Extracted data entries
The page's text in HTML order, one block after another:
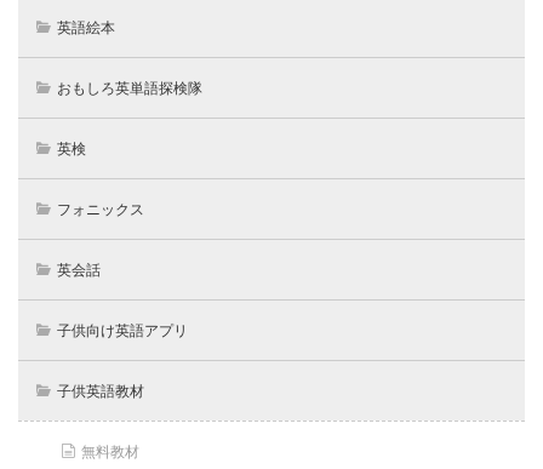
英語絵本
おもしろ英単語探検隊
英検
フォニックス
英会話
子供向け英語アプリ
子供英語教材
無料教材
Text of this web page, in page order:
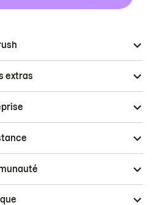
extras
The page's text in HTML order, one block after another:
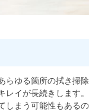
らゆる箇所の拭き掃除
イが長続きします。
しまう可能性もあるの
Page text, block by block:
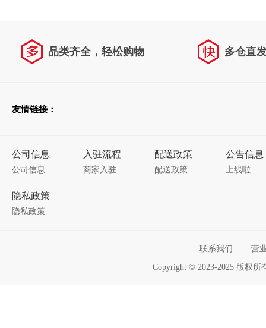
品类齐全，轻松购物 多仓直
友情链接：
公司信息
公司信息
入驻流程
商家入驻
配送政策
配送政策
公告信息
上线啦
隐私政策
隐私政策
联系我们 营
Copyright © 2023-2025 版权所
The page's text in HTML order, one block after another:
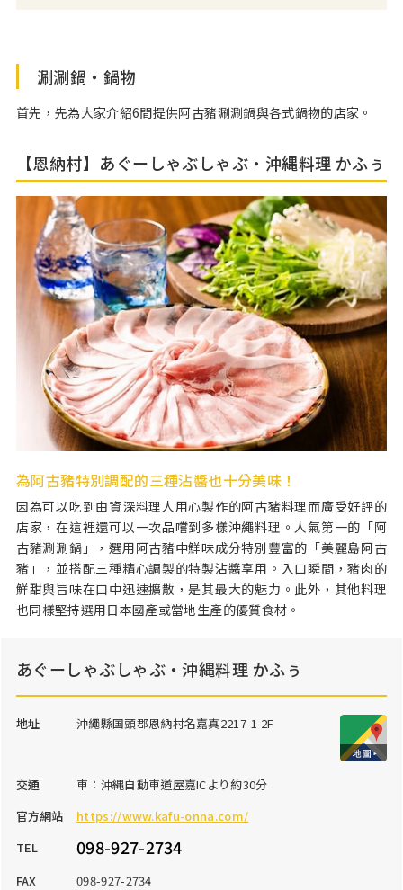
涮涮鍋・鍋物
首先，先為大家介紹6間提供阿古豬涮涮鍋與各式鍋物的店家。
【恩納村】あぐーしゃぶしゃぶ・沖縄料理 かふぅ
為阿古豬特別調配的三種沾醬也十分美味！
因為可以吃到由資深料理人用心製作的阿古豬料理而廣受好評的
店家，在這裡還可以一次品嚐到多樣沖繩料理。人氣第一的「阿
古豬涮涮鍋」，選用阿古豬中鮮味成分特別豐富的「美麗島阿古
豬」，並搭配三種精心調製的特製沾醬享用。入口瞬間，豬肉的
鮮甜與旨味在口中迅速擴散，是其最大的魅力。此外，其他料理
也同樣堅持選用日本國產或當地生產的優質食材。
あぐーしゃぶしゃぶ・沖縄料理 かふぅ
地址 沖繩縣国頭郡恩納村名嘉真2217-1 2F
交通
車：沖縄自動車道屋嘉ICより約30分
官方網站
https://www.kafu-onna.com/
TEL
098-927-2734
FAX
098-927-2734
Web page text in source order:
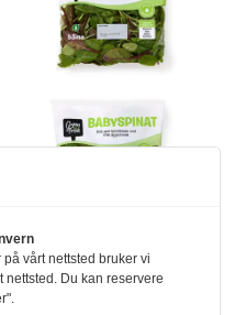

> WHAT YOU NEED TO DO
The preceding entries should be duplicated word for word; no picture belongs in the copy.

> RESULT
The page's text in HTML order, one block after another:
英語絵本
おもしろ英単語探検隊
英検
フォニックス
英会話
子供向け英語アプリ
子供英語教材
無料教材
Text of this web page, in page order:
extras
The page's text in HTML order, one block after another:
らゆる箇所の拭き掃除
イが長続きします。
しまう可能性もあるの
Page text, block by block:
品类齐全，轻松购物 多仓直
友情链接：
公司信息
公司信息
入驻流程
商家入驻
配送政策
配送政策
公告信息
上线啦
隐私政策
隐私政策
联系我们 营
Copyright © 2023-2025 版权所
The page's text in HTML order, one block after another:
涮涮鍋・鍋物
首先，先為大家介紹6間提供阿古豬涮涮鍋與各式鍋物的店家。
【恩納村】あぐーしゃぶしゃぶ・沖縄料理 かふぅ
為阿古豬特別調配的三種沾醬也十分美味！
因為可以吃到由資深料理人用心製作的阿古豬料理而廣受好評的
店家，在這裡還可以一次品嚐到多樣沖繩料理。人氣第一的「阿
古豬涮涮鍋」，選用阿古豬中鮮味成分特別豐富的「美麗島阿古
豬」，並搭配三種精心調製的特製沾醬享用。入口瞬間，豬肉的
鮮甜與旨味在口中迅速擴散，是其最大的魅力。此外，其他料理
也同樣堅持選用日本國產或當地生產的優質食材。
あぐーしゃぶしゃぶ・沖縄料理 かふぅ
地址 沖繩縣国頭郡恩納村名嘉真2217-1 2F
交通
車：沖縄自動車道屋嘉ICより約30分
官方網站
https://www.kafu-onna.com/
TEL
098-927-2734
FAX
098-927-2734
Web page text in source order:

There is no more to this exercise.